Let $M_n$ be the space of real $n \times n$ matrices, and let $|\cdot|_p$ be the $p$-Schatten norm on $M_n$, for $p \neq 2$. For $A \in M_n$, $|A|_p=\big(\sum \sigma_i^p(A)\big)^{1/p}$, where $\sigma_i(A)$ are the singular values of $A$.
Is $| \cdot |_p$ differentiable at any non-zero point $A \in M_n$? Is it smooth there? If not, at which points is it differentiable?

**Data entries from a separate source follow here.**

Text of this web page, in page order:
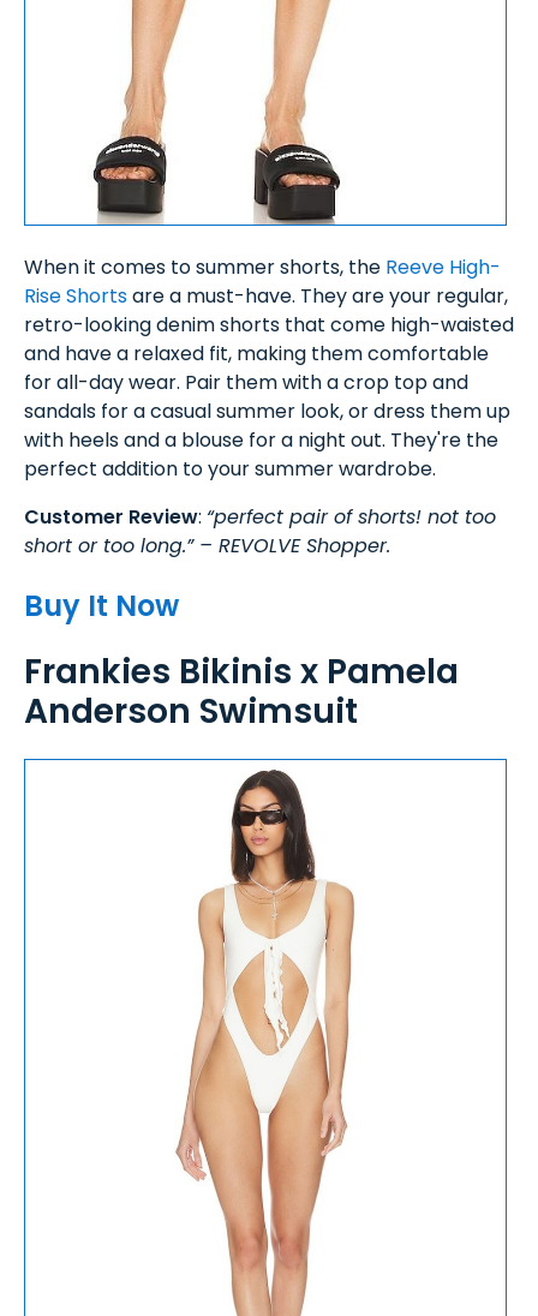
When it comes to summer shorts, the Reeve High-
Rise Shortsare a must-have. They are your regular,
retro-looking denim shorts that come high-waisted
and have a relaxed fit, making them comfortable
for all-day wear. Pair them with a crop top and
sandals for a casual summer look, or dress them up
with heels and a blouse for a night out. They're the
perfect addition to your summer wardrobe.
Customer Review: “perfect pair of shorts! not too
short or too long.” – REVOLVE Shopper.
Buy It Now
Frankies Bikinis x Pamela
Anderson Swimsuit
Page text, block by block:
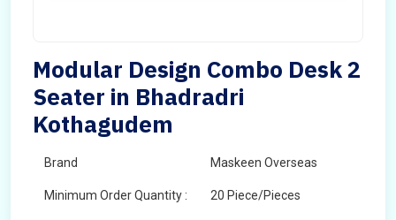
Modular Design Combo Desk 2
Seater in Bhadradri
Kothagudem
Brand Maskeen Overseas
Minimum Order Quantity : 20 Piece/Pieces
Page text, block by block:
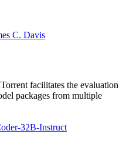
C. Davis
facilitates the evaluation
packages from multiple
32B-Instruct
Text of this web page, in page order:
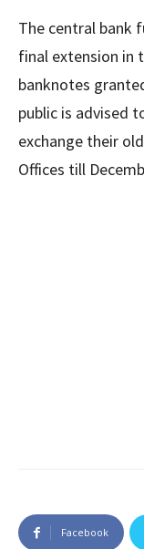
The central bank
final extension in
banknotes
public is advised
exchange their
Offices till
Facebook

I think that $| \cdot |_p$ is $C^{\infty}$ when restricted to $GL_n(\mathbb R)$, since $|A|_p^p=\text{tr}(|A|^p)$: The map $A \to |A|$ is smooth on $GL_n(\mathbb R)$, I guess that the map $A \to A^p$ is smooth on the domain of symmetric matrices. (Is it really? I am not sure).
Let $B$ be a $n\times n$ (real) symmetric matrix. Then $B \mapsto \lambda_i(B), \ \forall i$ is smooth on the region where $B$ has simple spectrum (no repeated eigenvalues). See "4. Eigenvalue deformation" in https://terrytao.wordpress.com/2010/01/12/254a-notes-3a-eigenvalues-and-sums-of-hermitian-matrices/
Now, we have $\|A\|_p = (\mathrm{Tr}((A^\mathsf{T}A)^{p/2}))^{1/p}$. So, $\|A\|_p$ is smooth on the region where $A^\mathsf{T}A$ has simple spectrum (no repeated eigenvalues).